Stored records
-=-=-=-=-

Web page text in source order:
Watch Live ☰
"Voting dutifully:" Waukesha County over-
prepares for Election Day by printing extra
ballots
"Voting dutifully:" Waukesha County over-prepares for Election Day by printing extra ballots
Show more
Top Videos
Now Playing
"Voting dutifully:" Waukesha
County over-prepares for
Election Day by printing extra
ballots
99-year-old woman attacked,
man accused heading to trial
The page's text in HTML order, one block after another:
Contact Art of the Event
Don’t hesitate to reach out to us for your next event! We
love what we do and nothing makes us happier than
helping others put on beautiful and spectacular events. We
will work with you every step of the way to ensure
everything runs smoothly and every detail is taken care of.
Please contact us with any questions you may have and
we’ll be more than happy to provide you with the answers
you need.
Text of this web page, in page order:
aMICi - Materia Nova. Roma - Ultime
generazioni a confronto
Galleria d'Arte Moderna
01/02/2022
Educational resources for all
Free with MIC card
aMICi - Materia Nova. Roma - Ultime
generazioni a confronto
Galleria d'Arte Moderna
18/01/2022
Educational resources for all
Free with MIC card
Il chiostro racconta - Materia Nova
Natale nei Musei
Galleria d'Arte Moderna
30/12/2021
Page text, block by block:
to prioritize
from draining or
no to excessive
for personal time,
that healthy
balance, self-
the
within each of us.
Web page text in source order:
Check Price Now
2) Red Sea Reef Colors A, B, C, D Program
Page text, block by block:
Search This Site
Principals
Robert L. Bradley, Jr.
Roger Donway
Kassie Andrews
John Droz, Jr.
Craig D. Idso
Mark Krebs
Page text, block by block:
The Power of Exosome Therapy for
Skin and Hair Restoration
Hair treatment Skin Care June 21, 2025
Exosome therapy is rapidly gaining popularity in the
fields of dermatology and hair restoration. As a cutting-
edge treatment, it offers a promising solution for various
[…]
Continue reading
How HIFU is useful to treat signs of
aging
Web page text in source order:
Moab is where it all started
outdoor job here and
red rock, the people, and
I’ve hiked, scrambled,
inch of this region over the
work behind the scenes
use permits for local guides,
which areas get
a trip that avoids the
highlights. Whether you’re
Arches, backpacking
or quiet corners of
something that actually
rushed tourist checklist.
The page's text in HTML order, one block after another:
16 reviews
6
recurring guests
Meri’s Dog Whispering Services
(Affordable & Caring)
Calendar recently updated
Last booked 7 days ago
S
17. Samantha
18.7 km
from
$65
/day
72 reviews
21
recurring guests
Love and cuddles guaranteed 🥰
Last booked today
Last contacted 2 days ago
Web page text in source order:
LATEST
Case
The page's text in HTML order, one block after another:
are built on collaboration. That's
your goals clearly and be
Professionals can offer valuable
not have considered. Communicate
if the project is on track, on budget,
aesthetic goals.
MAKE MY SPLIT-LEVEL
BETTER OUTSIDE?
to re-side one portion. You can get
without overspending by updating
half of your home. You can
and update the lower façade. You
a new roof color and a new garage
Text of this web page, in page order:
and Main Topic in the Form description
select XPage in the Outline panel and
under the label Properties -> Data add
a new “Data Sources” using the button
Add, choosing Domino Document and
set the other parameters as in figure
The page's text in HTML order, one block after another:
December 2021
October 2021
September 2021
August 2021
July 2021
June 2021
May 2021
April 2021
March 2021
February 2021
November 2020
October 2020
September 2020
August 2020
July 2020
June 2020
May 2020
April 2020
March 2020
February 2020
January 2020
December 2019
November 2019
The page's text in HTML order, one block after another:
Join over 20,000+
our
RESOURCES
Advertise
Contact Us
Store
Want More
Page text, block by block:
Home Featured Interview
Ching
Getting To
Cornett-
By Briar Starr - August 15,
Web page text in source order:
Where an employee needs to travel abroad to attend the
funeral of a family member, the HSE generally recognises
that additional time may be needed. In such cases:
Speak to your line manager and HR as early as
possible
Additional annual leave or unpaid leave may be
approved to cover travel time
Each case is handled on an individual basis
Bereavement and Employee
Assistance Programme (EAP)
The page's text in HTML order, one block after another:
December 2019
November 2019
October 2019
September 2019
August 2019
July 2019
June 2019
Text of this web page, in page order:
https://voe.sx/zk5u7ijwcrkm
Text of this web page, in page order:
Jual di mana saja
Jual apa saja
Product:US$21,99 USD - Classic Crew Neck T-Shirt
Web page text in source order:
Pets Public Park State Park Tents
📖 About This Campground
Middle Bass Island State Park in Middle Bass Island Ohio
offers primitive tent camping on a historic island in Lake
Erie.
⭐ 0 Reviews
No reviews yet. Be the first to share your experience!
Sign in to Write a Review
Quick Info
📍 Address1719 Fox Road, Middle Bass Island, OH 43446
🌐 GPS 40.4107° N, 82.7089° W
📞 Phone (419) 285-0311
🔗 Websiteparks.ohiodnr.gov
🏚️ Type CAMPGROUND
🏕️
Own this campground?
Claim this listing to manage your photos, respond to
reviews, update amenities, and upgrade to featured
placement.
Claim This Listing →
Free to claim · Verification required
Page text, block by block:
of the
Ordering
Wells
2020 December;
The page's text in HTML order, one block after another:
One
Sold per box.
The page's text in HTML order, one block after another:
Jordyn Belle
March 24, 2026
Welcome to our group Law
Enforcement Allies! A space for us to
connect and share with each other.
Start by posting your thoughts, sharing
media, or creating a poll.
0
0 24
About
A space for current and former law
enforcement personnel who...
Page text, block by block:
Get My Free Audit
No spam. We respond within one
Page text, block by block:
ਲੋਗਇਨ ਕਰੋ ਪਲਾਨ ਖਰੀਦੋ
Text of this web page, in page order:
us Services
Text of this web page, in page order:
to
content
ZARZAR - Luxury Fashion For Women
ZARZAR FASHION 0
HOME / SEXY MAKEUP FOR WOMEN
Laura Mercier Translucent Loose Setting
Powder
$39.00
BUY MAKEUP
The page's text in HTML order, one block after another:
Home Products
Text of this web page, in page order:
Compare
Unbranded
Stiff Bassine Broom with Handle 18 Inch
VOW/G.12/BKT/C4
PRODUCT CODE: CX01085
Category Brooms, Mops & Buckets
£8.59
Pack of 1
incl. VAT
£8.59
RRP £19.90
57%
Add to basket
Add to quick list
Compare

-=-=-=-=-

*ASSIGNMENT:* Restate each record exactly as written.

*OUTPUT FOR THIS EXERCISE:*
Web page text in source order:
Watch Live ☰
"Voting dutifully:" Waukesha County over-
prepares for Election Day by printing extra
ballots
"Voting dutifully:" Waukesha County over-prepares for Election Day by printing extra ballots
Show more
Top Videos
Now Playing
"Voting dutifully:" Waukesha
County over-prepares for
Election Day by printing extra
ballots
99-year-old woman attacked,
man accused heading to trial
The page's text in HTML order, one block after another:
Contact Art of the Event
Don’t hesitate to reach out to us for your next event! We
love what we do and nothing makes us happier than
helping others put on beautiful and spectacular events. We
will work with you every step of the way to ensure
everything runs smoothly and every detail is taken care of.
Please contact us with any questions you may have and
we’ll be more than happy to provide you with the answers
you need.
Text of this web page, in page order:
aMICi - Materia Nova. Roma - Ultime
generazioni a confronto
Galleria d'Arte Moderna
01/02/2022
Educational resources for all
Free with MIC card
aMICi - Materia Nova. Roma - Ultime
generazioni a confronto
Galleria d'Arte Moderna
18/01/2022
Educational resources for all
Free with MIC card
Il chiostro racconta - Materia Nova
Natale nei Musei
Galleria d'Arte Moderna
30/12/2021
Page text, block by block:
to prioritize
from draining or
no to excessive
for personal time,
that healthy
balance, self-
the
within each of us.
Web page text in source order:
Check Price Now
2) Red Sea Reef Colors A, B, C, D Program
Page text, block by block:
Search This Site
Principals
Robert L. Bradley, Jr.
Roger Donway
Kassie Andrews
John Droz, Jr.
Craig D. Idso
Mark Krebs
Page text, block by block:
The Power of Exosome Therapy for
Skin and Hair Restoration
Hair treatment Skin Care June 21, 2025
Exosome therapy is rapidly gaining popularity in the
fields of dermatology and hair restoration. As a cutting-
edge treatment, it offers a promising solution for various
[…]
Continue reading
How HIFU is useful to treat signs of
aging
Web page text in source order:
Moab is where it all started
outdoor job here and
red rock, the people, and
I’ve hiked, scrambled,
inch of this region over the
work behind the scenes
use permits for local guides,
which areas get
a trip that avoids the
highlights. Whether you’re
Arches, backpacking
or quiet corners of
something that actually
rushed tourist checklist.
The page's text in HTML order, one block after another:
16 reviews
6
recurring guests
Meri’s Dog Whispering Services
(Affordable & Caring)
Calendar recently updated
Last booked 7 days ago
S
17. Samantha
18.7 km
from
$65
/day
72 reviews
21
recurring guests
Love and cuddles guaranteed 🥰
Last booked today
Last contacted 2 days ago
Web page text in source order:
LATEST
Case
The page's text in HTML order, one block after another:
are built on collaboration. That's
your goals clearly and be
Professionals can offer valuable
not have considered. Communicate
if the project is on track, on budget,
aesthetic goals.
MAKE MY SPLIT-LEVEL
BETTER OUTSIDE?
to re-side one portion. You can get
without overspending by updating
half of your home. You can
and update the lower façade. You
a new roof color and a new garage
Text of this web page, in page order:
and Main Topic in the Form description
select XPage in the Outline panel and
under the label Properties -> Data add
a new “Data Sources” using the button
Add, choosing Domino Document and
set the other parameters as in figure
The page's text in HTML order, one block after another:
December 2021
October 2021
September 2021
August 2021
July 2021
June 2021
May 2021
April 2021
March 2021
February 2021
November 2020
October 2020
September 2020
August 2020
July 2020
June 2020
May 2020
April 2020
March 2020
February 2020
January 2020
December 2019
November 2019
The page's text in HTML order, one block after another:
Join over 20,000+
our
RESOURCES
Advertise
Contact Us
Store
Want More
Page text, block by block:
Home Featured Interview
Ching
Getting To
Cornett-
By Briar Starr - August 15,
Web page text in source order:
Where an employee needs to travel abroad to attend the
funeral of a family member, the HSE generally recognises
that additional time may be needed. In such cases:
Speak to your line manager and HR as early as
possible
Additional annual leave or unpaid leave may be
approved to cover travel time
Each case is handled on an individual basis
Bereavement and Employee
Assistance Programme (EAP)
The page's text in HTML order, one block after another:
December 2019
November 2019
October 2019
September 2019
August 2019
July 2019
June 2019
Text of this web page, in page order:
https://voe.sx/zk5u7ijwcrkm
Text of this web page, in page order:
Jual di mana saja
Jual apa saja
Product:US$21,99 USD - Classic Crew Neck T-Shirt
Web page text in source order:
Pets Public Park State Park Tents
📖 About This Campground
Middle Bass Island State Park in Middle Bass Island Ohio
offers primitive tent camping on a historic island in Lake
Erie.
⭐ 0 Reviews
No reviews yet. Be the first to share your experience!
Sign in to Write a Review
Quick Info
📍 Address1719 Fox Road, Middle Bass Island, OH 43446
🌐 GPS 40.4107° N, 82.7089° W
📞 Phone (419) 285-0311
🔗 Websiteparks.ohiodnr.gov
🏚️ Type CAMPGROUND
🏕️
Own this campground?
Claim this listing to manage your photos, respond to
reviews, update amenities, and upgrade to featured
placement.
Claim This Listing →
Free to claim · Verification required
Page text, block by block:
of the
Ordering
Wells
2020 December;
The page's text in HTML order, one block after another:
One
Sold per box.
The page's text in HTML order, one block after another:
Jordyn Belle
March 24, 2026
Welcome to our group Law
Enforcement Allies! A space for us to
connect and share with each other.
Start by posting your thoughts, sharing
media, or creating a poll.
0
0 24
About
A space for current and former law
enforcement personnel who...
Page text, block by block:
Get My Free Audit
No spam. We respond within one
Page text, block by block:
ਲੋਗਇਨ ਕਰੋ ਪਲਾਨ ਖਰੀਦੋ
Text of this web page, in page order:
us Services
Text of this web page, in page order:
to
content
ZARZAR - Luxury Fashion For Women
ZARZAR FASHION 0
HOME / SEXY MAKEUP FOR WOMEN
Laura Mercier Translucent Loose Setting
Powder
$39.00
BUY MAKEUP
The page's text in HTML order, one block after another:
Home Products
Text of this web page, in page order:
Compare
Unbranded
Stiff Bassine Broom with Handle 18 Inch
VOW/G.12/BKT/C4
PRODUCT CODE: CX01085
Category Brooms, Mops & Buckets
£8.59
Pack of 1
incl. VAT
£8.59
RRP £19.90
57%
Add to basket
Add to quick list
Compare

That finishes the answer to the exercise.